Items listed in a dataset:
******

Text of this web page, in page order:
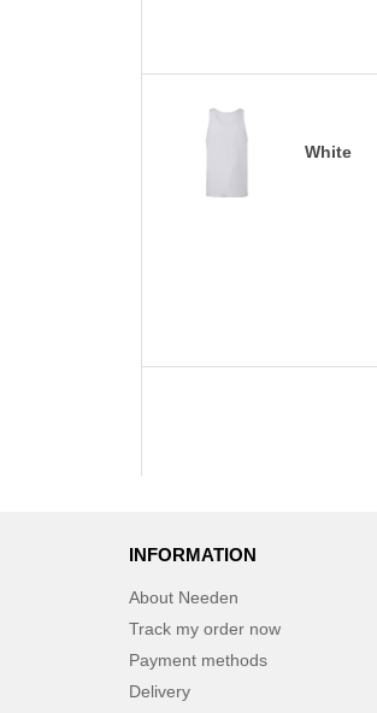
White
INFORMATION
About Needen
Track my order now
Payment methods
Delivery
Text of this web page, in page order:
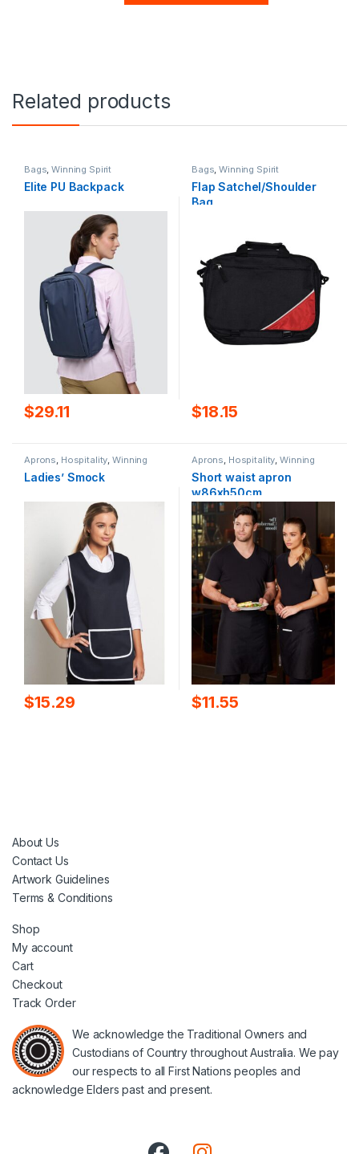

******

TASK DIRECTIONS:
Drop the pictures; repeat each entry above exactly.

YOUR RESPONSE:
Text of this web page, in page order:
White
INFORMATION
About Needen
Track my order now
Payment methods
Delivery
Text of this web page, in page order:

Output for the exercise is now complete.